### PROBLEM DETAILS
Determine the number of lines below that contain the string "there", and state only that number.

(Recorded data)
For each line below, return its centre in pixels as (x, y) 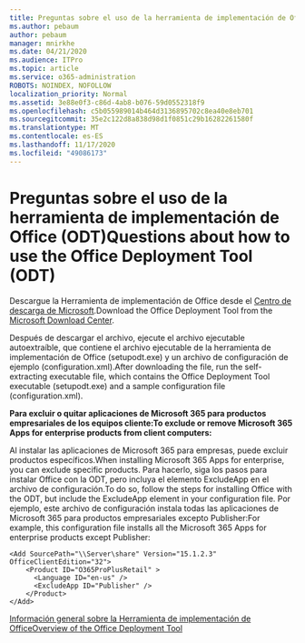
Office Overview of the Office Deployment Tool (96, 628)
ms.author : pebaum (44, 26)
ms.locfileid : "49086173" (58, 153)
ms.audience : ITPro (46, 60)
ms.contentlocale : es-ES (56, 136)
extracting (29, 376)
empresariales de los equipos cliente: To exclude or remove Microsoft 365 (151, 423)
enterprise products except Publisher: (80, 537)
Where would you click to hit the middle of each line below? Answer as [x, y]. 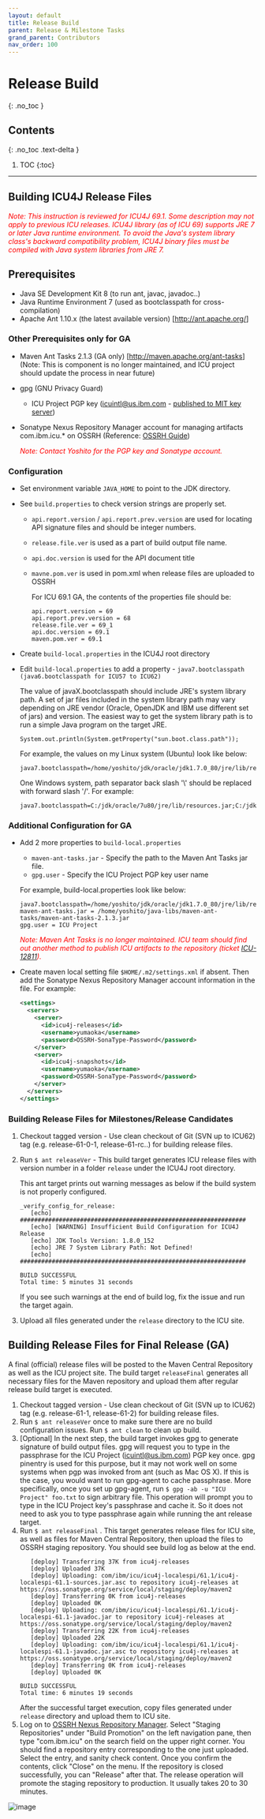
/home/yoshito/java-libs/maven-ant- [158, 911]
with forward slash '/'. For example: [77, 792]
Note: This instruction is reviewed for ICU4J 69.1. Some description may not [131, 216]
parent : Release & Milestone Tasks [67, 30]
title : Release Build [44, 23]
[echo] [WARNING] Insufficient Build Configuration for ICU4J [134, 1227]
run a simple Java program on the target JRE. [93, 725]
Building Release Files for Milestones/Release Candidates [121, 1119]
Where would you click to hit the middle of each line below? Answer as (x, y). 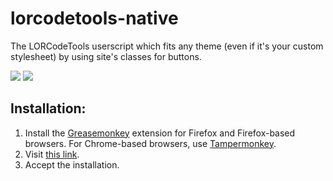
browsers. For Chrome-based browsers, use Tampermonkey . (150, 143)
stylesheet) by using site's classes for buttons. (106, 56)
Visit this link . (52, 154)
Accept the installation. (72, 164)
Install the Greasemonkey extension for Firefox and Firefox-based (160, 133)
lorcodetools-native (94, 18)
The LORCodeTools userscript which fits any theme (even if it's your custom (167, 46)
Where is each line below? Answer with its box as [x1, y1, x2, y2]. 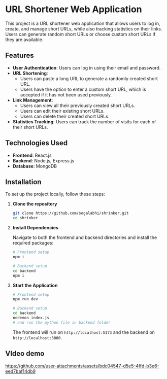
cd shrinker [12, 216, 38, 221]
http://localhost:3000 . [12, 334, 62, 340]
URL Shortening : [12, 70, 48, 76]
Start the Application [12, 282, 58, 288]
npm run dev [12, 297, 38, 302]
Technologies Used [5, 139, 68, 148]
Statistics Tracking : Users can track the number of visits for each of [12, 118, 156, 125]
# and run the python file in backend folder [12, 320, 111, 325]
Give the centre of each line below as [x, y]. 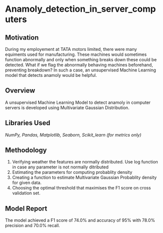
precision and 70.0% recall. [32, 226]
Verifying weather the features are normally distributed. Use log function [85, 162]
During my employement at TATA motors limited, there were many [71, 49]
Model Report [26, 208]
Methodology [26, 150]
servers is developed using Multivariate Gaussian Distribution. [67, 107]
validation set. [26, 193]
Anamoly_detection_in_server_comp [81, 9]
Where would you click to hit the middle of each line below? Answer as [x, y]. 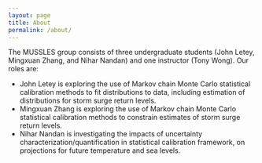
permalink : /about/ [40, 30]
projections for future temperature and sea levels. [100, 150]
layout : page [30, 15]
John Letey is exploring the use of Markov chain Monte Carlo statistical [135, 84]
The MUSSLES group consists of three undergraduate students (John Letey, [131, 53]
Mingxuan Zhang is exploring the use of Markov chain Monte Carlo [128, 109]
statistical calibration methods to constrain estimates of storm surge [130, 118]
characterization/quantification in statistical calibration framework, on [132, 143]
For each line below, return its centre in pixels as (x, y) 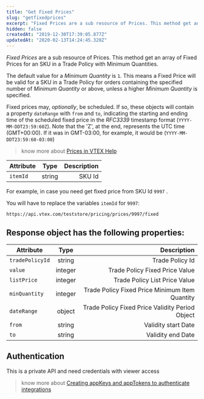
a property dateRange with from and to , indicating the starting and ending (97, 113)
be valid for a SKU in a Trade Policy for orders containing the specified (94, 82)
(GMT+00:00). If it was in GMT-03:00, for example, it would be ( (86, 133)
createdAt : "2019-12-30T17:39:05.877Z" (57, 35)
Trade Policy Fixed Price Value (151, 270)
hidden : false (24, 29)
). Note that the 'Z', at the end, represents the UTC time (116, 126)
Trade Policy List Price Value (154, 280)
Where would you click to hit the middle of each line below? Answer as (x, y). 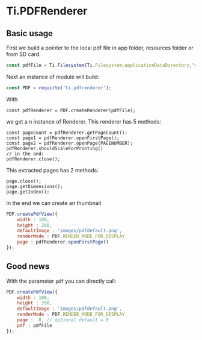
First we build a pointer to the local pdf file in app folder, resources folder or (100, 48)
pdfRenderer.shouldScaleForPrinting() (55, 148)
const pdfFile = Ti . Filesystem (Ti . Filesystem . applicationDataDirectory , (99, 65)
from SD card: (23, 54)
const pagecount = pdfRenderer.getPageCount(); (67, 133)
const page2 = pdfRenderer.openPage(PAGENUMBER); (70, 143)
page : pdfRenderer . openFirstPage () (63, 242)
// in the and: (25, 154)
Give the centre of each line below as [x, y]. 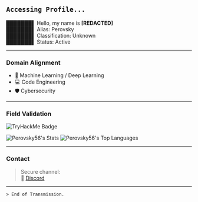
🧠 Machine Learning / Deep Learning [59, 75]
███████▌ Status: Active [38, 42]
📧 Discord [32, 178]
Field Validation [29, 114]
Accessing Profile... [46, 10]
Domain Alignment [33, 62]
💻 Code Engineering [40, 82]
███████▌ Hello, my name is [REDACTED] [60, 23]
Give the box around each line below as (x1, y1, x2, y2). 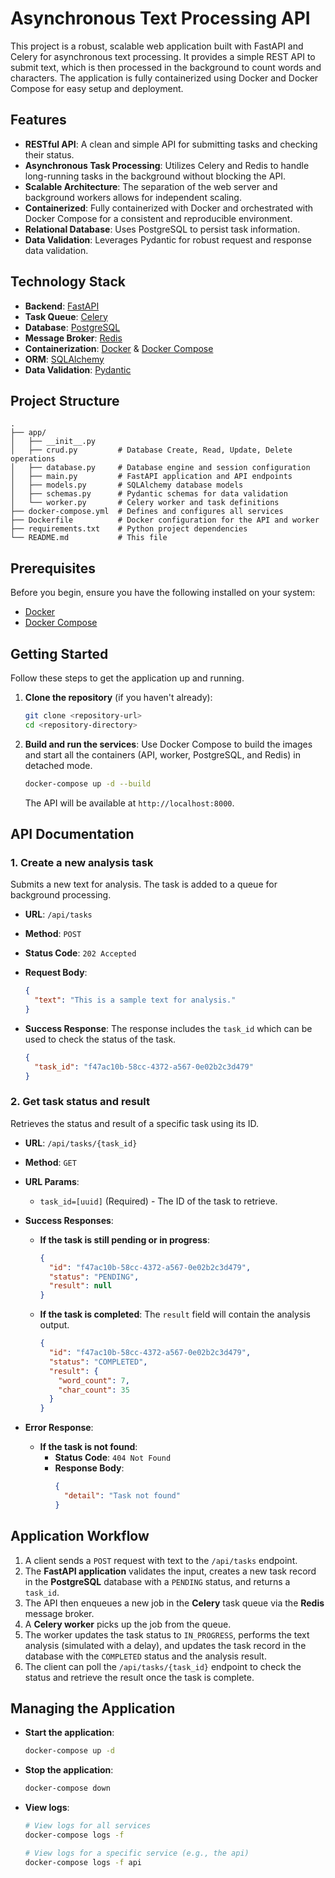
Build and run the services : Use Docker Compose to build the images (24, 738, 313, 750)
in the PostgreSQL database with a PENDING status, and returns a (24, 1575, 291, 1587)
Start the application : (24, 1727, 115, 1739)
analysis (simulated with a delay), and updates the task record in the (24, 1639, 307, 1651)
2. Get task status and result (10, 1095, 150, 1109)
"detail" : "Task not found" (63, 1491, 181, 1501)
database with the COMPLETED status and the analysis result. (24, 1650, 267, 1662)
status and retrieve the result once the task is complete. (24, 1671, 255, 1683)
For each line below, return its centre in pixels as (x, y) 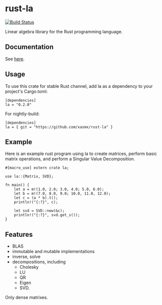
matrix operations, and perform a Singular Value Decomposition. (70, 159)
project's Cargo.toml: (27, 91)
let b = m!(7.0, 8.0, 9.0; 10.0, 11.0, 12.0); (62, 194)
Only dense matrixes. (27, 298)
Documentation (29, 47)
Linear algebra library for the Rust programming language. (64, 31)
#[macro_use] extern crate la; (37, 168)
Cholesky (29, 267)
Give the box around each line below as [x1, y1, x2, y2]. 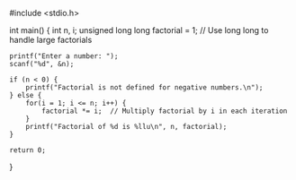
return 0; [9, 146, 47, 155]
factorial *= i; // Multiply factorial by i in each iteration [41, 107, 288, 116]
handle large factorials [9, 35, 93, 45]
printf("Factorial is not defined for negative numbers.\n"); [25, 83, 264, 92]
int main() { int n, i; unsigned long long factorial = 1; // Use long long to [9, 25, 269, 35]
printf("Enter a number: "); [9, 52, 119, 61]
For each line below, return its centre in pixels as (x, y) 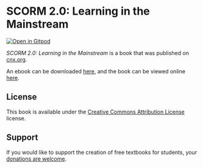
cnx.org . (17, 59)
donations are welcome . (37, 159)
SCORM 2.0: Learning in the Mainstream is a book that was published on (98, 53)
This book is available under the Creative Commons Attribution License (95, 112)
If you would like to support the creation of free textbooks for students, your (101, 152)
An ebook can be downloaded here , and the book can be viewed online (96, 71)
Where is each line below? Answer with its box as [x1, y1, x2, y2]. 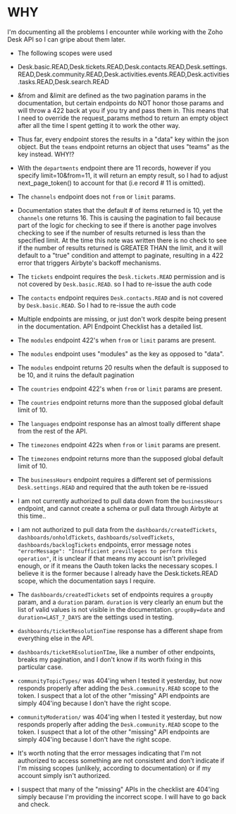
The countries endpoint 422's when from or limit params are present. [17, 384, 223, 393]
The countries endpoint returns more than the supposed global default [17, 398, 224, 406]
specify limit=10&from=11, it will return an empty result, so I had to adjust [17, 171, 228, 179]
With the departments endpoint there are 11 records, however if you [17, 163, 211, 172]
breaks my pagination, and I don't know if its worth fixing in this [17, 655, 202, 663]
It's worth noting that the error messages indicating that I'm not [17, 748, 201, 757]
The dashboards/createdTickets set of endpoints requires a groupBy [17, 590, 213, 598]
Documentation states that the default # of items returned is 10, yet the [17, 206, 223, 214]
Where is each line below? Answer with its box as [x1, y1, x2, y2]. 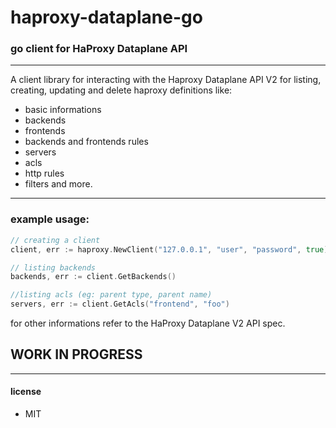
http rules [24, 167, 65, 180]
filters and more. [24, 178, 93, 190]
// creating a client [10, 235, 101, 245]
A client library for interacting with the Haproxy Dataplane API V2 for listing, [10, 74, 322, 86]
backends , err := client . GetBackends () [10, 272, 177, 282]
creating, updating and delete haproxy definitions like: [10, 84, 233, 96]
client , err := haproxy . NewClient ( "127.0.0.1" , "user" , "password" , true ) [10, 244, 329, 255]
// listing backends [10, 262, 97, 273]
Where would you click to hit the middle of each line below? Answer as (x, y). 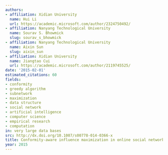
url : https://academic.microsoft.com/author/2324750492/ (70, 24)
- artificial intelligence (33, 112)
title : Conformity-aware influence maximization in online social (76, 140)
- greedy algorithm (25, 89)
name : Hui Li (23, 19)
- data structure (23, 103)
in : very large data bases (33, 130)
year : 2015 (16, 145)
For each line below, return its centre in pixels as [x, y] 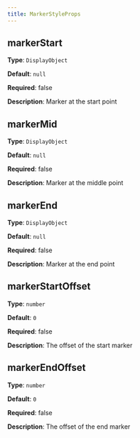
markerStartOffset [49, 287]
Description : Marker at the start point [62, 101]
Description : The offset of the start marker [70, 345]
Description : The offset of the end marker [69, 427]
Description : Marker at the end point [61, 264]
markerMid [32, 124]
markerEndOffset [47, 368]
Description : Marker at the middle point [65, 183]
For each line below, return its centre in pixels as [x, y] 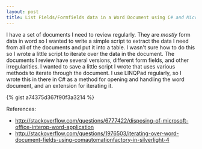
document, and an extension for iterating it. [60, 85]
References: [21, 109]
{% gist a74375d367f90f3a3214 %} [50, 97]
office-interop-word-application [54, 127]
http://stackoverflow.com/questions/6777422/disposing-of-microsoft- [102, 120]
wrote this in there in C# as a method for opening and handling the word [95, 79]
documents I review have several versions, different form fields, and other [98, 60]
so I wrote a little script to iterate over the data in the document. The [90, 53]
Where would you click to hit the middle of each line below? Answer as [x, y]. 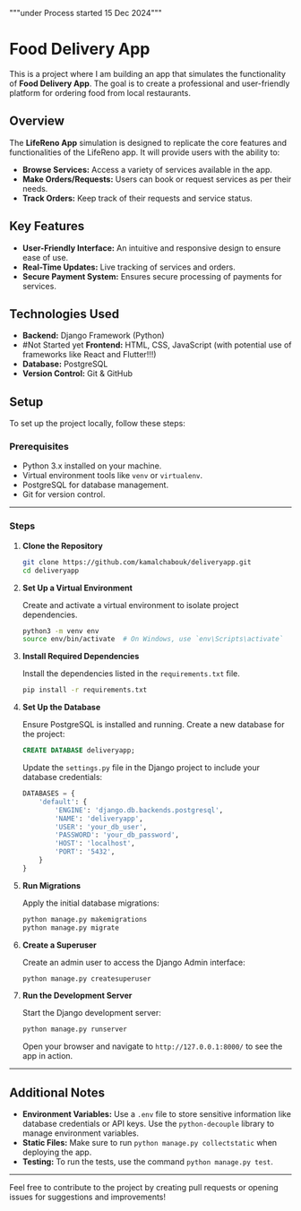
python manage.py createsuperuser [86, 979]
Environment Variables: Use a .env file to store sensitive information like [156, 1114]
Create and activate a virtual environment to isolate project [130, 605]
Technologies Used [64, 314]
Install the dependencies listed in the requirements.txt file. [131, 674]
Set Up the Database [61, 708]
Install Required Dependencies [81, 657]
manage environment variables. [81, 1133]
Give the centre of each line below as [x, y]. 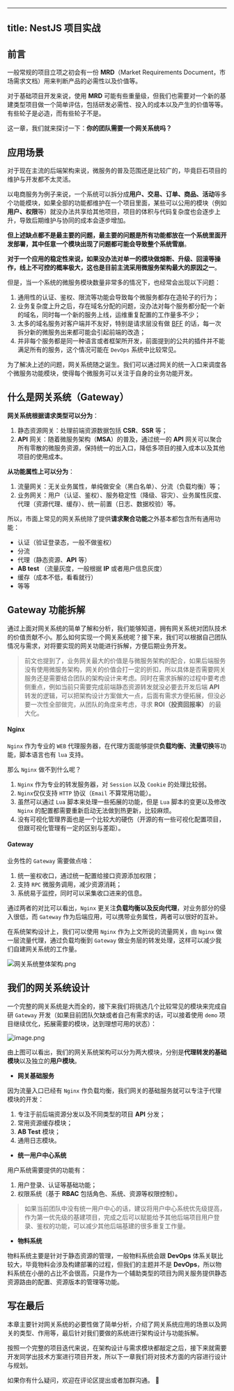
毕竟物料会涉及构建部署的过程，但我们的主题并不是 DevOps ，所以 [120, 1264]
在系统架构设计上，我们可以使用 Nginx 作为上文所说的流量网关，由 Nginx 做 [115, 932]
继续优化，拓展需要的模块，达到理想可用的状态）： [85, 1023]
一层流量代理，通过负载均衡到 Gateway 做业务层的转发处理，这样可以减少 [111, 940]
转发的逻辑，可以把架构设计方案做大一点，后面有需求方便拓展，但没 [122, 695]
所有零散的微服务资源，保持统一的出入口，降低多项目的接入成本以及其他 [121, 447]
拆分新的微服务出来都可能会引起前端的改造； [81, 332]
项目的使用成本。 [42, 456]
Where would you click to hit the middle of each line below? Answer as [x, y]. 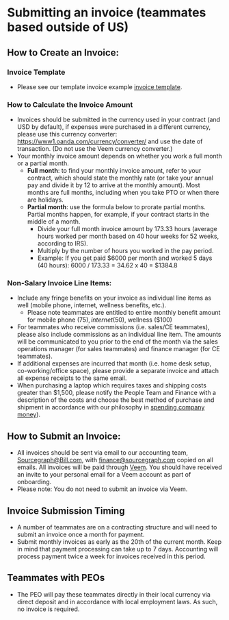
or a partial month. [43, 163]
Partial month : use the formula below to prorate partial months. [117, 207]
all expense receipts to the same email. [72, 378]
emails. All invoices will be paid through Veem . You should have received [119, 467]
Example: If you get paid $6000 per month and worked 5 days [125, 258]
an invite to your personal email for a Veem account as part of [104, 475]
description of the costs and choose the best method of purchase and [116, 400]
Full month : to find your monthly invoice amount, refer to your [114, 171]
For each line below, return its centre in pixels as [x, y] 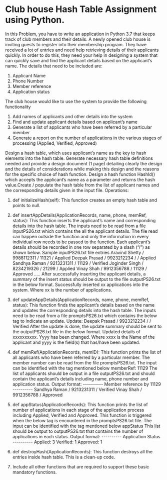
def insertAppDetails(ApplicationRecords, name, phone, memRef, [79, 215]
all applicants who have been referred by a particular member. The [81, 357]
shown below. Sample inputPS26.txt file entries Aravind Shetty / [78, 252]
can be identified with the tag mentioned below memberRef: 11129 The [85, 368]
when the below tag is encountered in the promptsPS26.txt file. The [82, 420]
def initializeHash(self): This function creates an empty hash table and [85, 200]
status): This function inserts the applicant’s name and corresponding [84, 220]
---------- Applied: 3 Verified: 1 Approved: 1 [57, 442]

### SOLUTION TO THIS TASK
3